Exercise prompt:
Word-for-word reproduction, images excluded: copy every entry below.
╭─ Given data
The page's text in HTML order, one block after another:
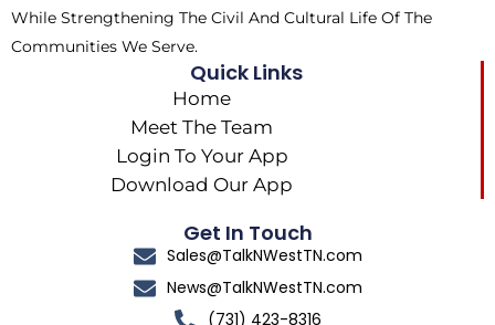
While Strengthening The Civil And Cultural Life Of The
Communities We Serve.
Quick Links
Home
Meet The Team
Login To Your App
Download Our App
Get In Touch
Sales@TalkNWestTN.com
News@TalkNWestTN.com
(731) 423-8316
╰─
Response to the task:
The page's text in HTML order, one block after another:
While Strengthening The Civil And Cultural Life Of The
Communities We Serve.
Quick Links
Home
Meet The Team
Login To Your App
Download Our App
Get In Touch
Sales@TalkNWestTN.com
News@TalkNWestTN.com
(731) 423-8316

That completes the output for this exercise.